(Stored data)
=== Section Start ===

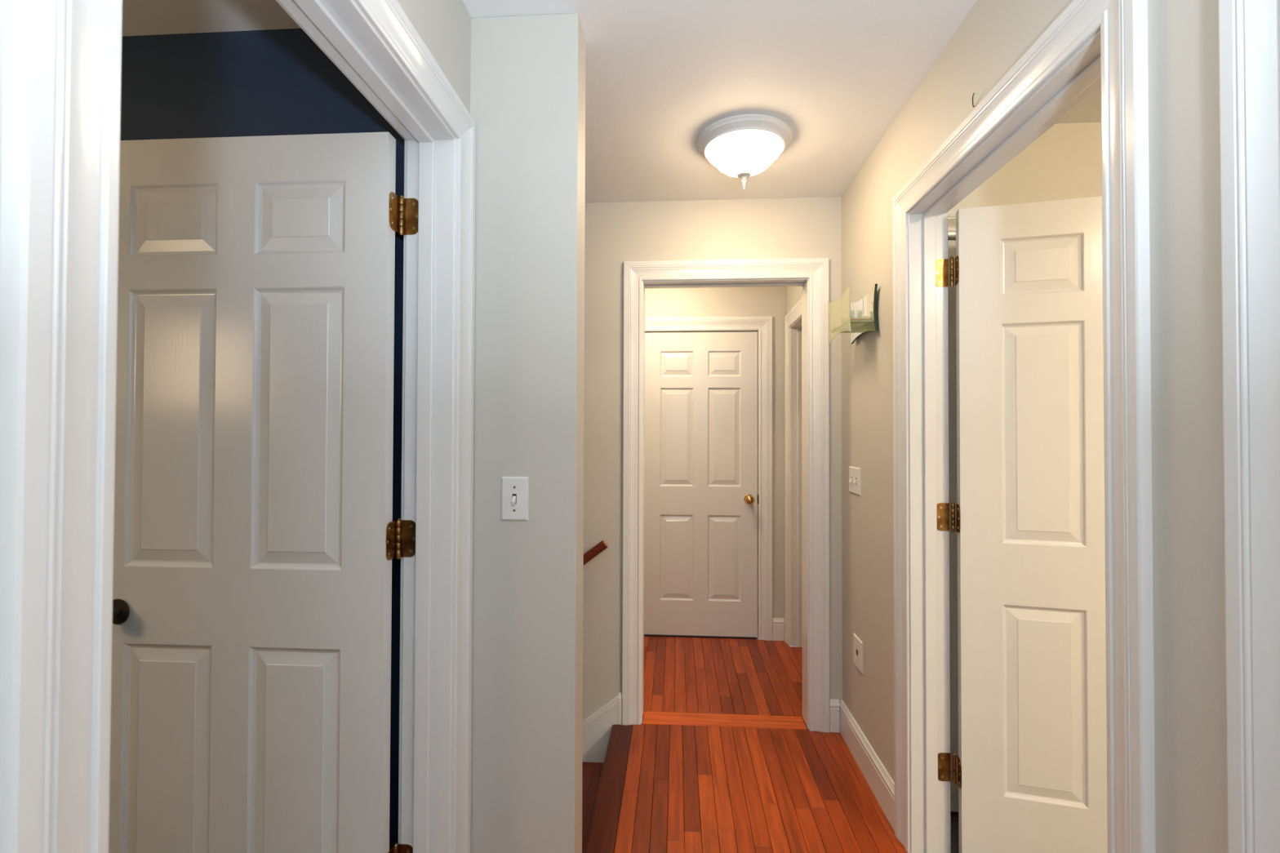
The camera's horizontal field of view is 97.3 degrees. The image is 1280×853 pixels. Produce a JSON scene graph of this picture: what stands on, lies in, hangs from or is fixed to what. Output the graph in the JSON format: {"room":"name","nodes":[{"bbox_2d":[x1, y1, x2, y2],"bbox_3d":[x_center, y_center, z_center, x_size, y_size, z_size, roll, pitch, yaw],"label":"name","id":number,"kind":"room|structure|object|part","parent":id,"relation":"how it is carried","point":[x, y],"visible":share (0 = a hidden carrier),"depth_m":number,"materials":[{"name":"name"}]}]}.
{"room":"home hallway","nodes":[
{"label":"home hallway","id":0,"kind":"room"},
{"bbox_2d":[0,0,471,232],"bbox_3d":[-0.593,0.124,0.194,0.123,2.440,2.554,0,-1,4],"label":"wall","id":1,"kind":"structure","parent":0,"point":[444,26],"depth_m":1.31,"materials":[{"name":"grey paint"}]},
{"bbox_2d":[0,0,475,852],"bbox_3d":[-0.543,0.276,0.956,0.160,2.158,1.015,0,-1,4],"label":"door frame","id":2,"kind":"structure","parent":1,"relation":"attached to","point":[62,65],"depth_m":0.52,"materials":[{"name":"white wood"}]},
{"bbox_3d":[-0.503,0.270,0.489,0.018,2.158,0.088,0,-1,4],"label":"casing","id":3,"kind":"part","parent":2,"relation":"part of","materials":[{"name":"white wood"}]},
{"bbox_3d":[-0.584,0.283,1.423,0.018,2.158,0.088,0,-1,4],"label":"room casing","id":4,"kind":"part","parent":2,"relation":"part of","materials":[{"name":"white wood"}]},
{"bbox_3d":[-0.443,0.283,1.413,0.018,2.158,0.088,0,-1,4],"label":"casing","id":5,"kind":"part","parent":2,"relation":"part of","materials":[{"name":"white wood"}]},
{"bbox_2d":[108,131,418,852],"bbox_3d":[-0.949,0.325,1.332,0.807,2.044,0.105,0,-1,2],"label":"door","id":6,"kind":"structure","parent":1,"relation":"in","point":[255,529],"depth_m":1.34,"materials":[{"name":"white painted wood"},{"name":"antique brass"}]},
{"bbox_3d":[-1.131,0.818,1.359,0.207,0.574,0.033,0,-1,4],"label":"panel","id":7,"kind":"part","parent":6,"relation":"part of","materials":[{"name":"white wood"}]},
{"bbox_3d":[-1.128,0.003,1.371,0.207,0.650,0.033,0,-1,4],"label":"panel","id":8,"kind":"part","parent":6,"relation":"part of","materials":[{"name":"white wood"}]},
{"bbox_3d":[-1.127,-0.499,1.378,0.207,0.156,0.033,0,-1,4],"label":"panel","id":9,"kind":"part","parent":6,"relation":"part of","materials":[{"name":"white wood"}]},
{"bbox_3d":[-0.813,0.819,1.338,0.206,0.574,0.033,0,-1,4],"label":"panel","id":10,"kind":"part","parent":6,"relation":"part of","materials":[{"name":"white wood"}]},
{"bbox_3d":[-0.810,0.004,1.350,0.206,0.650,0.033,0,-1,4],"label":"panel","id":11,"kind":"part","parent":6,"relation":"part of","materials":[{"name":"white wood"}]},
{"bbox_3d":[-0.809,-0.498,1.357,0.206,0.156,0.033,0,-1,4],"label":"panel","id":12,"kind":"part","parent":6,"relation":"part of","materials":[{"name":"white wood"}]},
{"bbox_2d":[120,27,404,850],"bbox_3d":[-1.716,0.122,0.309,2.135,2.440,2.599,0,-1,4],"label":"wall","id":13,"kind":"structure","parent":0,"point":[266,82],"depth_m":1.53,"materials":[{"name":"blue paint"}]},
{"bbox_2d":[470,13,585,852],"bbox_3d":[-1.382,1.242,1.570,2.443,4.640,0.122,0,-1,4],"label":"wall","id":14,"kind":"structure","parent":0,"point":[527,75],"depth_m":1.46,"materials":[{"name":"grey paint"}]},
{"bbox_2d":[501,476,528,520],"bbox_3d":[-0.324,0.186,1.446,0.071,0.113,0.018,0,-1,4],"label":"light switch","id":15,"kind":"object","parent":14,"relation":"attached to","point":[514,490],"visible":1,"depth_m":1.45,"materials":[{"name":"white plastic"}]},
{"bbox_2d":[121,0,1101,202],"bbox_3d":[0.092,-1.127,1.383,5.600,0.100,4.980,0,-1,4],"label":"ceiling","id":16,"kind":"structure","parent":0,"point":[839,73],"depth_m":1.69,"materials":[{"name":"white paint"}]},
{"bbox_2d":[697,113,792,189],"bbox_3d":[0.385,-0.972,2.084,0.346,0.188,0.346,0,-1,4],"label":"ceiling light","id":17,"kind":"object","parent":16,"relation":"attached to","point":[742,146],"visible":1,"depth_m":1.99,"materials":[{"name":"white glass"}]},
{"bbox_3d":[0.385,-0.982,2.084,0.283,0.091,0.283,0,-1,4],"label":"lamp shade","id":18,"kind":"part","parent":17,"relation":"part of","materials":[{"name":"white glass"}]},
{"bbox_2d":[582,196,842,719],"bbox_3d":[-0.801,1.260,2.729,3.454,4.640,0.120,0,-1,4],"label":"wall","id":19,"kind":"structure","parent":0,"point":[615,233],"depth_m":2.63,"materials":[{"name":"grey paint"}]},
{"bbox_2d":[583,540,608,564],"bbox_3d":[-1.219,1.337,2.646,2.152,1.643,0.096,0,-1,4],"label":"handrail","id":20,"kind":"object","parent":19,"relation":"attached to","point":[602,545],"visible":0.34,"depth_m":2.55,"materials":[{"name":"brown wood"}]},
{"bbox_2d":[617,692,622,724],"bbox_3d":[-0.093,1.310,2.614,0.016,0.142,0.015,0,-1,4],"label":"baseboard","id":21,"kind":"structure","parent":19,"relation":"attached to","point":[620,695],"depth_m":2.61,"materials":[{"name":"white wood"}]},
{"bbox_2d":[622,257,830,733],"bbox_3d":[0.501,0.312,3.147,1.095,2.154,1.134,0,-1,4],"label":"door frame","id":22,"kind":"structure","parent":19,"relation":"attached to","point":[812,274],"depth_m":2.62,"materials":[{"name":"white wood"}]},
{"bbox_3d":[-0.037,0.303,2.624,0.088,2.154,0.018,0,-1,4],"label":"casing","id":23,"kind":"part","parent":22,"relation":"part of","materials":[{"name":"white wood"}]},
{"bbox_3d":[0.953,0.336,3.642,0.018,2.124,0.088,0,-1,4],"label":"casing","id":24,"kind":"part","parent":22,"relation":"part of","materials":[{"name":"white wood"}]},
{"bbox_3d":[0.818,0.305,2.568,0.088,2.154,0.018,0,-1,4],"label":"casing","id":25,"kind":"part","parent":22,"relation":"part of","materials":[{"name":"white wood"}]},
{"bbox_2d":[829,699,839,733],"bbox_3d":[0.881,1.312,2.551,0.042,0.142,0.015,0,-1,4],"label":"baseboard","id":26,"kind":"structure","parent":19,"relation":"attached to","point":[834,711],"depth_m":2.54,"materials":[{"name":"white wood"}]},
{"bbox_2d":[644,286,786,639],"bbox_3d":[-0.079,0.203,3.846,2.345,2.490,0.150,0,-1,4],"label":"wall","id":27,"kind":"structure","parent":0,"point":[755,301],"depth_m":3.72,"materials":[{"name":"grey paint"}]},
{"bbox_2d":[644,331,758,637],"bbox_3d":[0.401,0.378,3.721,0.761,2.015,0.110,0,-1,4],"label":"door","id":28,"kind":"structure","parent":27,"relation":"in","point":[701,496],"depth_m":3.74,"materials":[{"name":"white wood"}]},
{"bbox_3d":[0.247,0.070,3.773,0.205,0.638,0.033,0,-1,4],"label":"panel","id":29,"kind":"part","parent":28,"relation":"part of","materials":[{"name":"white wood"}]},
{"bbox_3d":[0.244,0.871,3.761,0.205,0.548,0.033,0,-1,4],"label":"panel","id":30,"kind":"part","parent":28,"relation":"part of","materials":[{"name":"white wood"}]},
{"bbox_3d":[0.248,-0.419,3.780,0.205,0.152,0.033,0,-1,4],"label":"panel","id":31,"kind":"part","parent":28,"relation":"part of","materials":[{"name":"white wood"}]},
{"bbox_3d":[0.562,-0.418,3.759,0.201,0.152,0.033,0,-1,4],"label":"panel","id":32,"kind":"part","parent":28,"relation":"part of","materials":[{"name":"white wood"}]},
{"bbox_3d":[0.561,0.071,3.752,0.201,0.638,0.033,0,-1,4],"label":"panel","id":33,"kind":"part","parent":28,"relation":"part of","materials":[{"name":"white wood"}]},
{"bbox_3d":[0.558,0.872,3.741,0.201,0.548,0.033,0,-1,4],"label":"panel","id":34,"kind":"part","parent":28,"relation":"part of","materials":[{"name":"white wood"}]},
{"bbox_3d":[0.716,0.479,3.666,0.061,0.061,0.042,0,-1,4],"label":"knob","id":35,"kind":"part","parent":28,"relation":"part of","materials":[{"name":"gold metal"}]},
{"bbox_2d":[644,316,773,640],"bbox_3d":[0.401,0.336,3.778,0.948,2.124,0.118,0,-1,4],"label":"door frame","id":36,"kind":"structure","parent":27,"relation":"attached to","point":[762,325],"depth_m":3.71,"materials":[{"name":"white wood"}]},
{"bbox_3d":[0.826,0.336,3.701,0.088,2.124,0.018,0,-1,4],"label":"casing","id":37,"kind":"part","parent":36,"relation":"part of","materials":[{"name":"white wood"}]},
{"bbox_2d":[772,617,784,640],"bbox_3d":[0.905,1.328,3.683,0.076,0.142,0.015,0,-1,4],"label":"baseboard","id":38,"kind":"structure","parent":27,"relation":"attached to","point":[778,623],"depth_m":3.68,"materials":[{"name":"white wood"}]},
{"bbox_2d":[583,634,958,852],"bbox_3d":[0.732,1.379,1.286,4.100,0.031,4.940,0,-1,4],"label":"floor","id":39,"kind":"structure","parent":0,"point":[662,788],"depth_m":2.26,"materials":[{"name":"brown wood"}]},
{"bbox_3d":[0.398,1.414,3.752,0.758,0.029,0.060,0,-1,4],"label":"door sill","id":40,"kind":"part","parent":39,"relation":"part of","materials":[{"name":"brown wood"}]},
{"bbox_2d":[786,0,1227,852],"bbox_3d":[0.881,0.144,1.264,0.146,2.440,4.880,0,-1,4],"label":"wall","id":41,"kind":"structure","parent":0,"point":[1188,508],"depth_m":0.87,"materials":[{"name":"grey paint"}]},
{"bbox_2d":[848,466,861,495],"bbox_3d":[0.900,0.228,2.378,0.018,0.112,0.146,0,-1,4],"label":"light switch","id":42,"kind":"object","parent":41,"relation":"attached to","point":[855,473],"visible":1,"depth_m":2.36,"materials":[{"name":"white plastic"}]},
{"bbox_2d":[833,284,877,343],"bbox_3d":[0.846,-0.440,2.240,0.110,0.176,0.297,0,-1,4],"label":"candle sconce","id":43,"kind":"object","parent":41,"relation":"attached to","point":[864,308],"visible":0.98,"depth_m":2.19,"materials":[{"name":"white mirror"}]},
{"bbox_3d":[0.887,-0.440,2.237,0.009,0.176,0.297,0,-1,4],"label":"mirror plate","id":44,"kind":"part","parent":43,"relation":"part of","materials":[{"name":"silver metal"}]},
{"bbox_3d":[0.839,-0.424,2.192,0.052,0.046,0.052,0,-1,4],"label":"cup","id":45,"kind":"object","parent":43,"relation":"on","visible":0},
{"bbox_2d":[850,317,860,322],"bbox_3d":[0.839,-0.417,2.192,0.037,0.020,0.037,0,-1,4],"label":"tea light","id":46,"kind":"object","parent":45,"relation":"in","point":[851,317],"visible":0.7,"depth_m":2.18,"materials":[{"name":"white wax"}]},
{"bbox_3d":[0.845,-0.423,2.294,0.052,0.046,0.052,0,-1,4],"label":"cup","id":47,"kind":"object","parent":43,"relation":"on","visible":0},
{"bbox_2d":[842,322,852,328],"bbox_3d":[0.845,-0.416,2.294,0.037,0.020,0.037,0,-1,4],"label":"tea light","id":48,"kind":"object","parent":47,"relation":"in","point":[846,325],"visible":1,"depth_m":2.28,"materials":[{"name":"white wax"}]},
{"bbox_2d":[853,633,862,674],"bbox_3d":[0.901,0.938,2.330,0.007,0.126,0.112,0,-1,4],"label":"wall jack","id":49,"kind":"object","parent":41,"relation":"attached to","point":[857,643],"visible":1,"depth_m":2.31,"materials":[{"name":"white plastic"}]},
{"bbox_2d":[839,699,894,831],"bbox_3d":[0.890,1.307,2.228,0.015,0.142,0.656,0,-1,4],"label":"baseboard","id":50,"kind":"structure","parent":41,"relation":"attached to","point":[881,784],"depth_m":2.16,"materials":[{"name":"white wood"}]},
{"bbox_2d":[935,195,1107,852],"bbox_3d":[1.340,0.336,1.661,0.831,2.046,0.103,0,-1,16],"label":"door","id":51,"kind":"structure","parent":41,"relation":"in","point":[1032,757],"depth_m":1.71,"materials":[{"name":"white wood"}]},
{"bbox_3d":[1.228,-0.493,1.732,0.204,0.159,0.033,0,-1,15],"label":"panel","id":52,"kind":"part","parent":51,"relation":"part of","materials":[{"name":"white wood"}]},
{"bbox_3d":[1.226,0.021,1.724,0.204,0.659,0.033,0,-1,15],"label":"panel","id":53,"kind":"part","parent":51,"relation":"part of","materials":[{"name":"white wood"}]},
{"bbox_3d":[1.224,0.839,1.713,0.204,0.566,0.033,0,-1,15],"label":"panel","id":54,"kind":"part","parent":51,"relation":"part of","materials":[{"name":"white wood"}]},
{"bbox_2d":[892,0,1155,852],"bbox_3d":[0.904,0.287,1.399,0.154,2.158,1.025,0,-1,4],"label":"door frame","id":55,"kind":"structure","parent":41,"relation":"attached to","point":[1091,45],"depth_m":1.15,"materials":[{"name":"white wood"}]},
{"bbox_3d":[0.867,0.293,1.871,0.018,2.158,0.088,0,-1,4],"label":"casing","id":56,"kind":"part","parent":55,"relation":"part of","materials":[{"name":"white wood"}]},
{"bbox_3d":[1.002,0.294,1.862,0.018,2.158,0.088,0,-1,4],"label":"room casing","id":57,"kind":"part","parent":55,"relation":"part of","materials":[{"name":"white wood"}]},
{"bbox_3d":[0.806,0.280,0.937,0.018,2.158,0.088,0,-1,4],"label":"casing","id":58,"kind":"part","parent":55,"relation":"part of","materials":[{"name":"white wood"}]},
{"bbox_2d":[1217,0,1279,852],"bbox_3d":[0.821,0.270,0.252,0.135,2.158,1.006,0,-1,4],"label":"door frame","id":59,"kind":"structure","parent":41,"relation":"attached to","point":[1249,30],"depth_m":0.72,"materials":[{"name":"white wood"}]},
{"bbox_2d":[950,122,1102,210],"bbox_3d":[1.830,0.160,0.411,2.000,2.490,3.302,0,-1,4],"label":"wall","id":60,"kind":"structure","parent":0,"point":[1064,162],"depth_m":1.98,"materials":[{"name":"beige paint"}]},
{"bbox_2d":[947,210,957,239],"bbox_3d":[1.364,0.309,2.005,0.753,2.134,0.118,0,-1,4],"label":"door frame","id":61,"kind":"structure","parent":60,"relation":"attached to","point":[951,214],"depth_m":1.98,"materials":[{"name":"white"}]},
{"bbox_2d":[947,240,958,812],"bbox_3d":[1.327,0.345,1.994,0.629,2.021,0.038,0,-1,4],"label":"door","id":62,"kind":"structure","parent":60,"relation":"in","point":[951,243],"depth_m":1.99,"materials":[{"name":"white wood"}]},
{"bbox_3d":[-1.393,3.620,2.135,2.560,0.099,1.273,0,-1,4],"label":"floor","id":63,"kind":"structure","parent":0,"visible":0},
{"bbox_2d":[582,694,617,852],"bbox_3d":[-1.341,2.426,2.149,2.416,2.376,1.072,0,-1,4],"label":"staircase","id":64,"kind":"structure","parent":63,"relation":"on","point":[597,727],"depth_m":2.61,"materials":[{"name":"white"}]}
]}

=== Section End ===

§ **Task requirements**
Return each line of the data above that includes the word "ceiling".

§ **Result**
{"bbox_2d":[121,0,1101,202],"bbox_3d":[0.092,-1.127,1.383,5.600,0.100,4.980,0,-1,4],"label":"ceiling","id":16,"kind":"structure","parent":0,"point":[839,73],"depth_m":1.69,"materials":[{"name":"white paint"}]},
{"bbox_2d":[697,113,792,189],"bbox_3d":[0.385,-0.972,2.084,0.346,0.188,0.346,0,-1,4],"label":"ceiling light","id":17,"kind":"object","parent":16,"relation":"attached to","point":[742,146],"visible":1,"depth_m":1.99,"materials":[{"name":"white glass"}]},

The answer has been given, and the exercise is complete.